Hi my colleagues,
Question 1. trim the adapters when we known them.
Suppose the adapter for my DNA sequencing are as the following:
P5 adaptor: 5' ACACTCTTTCCCTACACGACGCTCTTCCGATCT
P7 adaptor: 5' P-GATCGGAAGAGCGGTTCAGCAGGAATGCCGAG
We can trim the adapter for the raw fastq files with trim_galore or cutadapt as the following:
cutadapt -a AGATCGGAAGAGCA -g GCTCTTCCGATCT -o sample.trim.fastq sample.raw.fastq
trim_galore --paired -a GATCGGAAGAGCA -a2 GCTCTTCCGATCT --retain_unpaired --trim1 S1.read1.fq S1.read2.fq
However, I am little confused that why 610,514 reads containing of "GATCGGAAGAGCA" can be found in read2.fastq??

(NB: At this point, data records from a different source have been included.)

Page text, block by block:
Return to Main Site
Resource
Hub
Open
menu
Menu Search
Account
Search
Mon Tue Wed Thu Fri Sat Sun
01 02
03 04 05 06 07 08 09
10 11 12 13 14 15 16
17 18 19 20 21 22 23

BTW: GATCGGAAGAGCA is the reverse complementary of GACGCTCTTCCGATCT
Question 2. trim the adapters when they are unknow.
Is there any violent and forcible method to remove the reads containing the adapters? check each adapter (illumina have hundreds adapters)? because I think these adapters should be not contained by human genome, isn't it? therefore, if the reads contain such adapter sequence, they should be filter out. beat me beat me beat me!!